=== Begin Enclosure ===
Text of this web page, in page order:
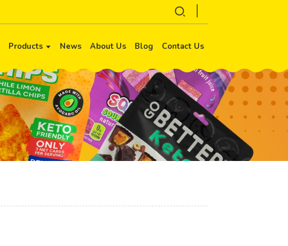
Products News About Us Blog Contact Us
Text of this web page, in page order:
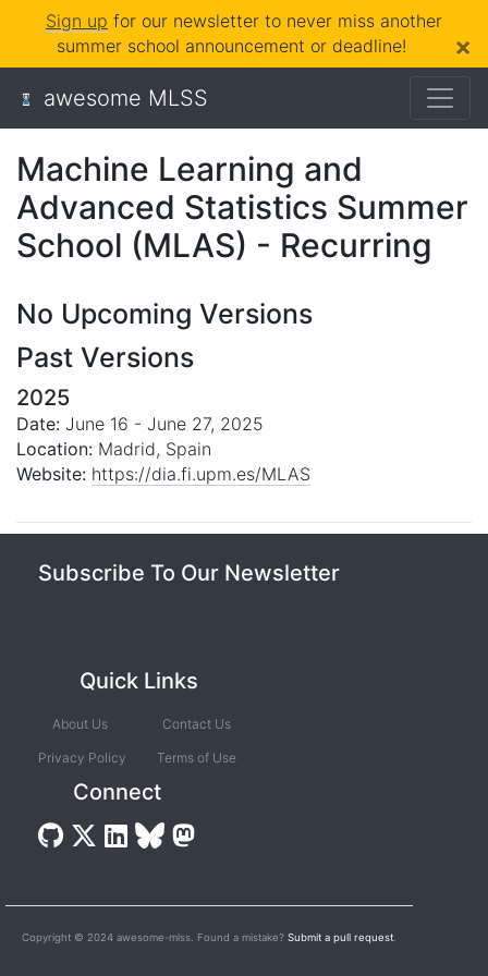
Sign up for our newsletter to never miss another
summer school announcement or deadline!
×
awesome MLSS
Machine Learning and
Advanced Statistics Summer
School (MLAS) - Recurring
No Upcoming Versions
Past Versions
2025
Date: June 16 - June 27, 2025
Location: Madrid, Spain
Website: https://dia.fi.upm.es/MLAS
Subscribe To Our Newsletter
Quick Links
About Us
Privacy Policy
Contact Us
Terms of Use
Connect
Copyright © 2024 awesome-mlss. Found a mistake? Submit a pull request
=== End Enclosure ===
→ What you will do
Please repeat the records above word for word, and do not include the pictures.

→ Reply
Text of this web page, in page order:
Products News About Us Blog Contact Us
Text of this web page, in page order:
Sign up for our newsletter to never miss another
summer school announcement or deadline!
×
awesome MLSS
Machine Learning and
Advanced Statistics Summer
School (MLAS) - Recurring
No Upcoming Versions
Past Versions
2025
Date: June 16 - June 27, 2025
Location: Madrid, Spain
Website: https://dia.fi.upm.es/MLAS
Subscribe To Our Newsletter
Quick Links
About Us
Privacy Policy
Contact Us
Terms of Use
Connect
Copyright © 2024 awesome-mlss. Found a mistake? Submit a pull request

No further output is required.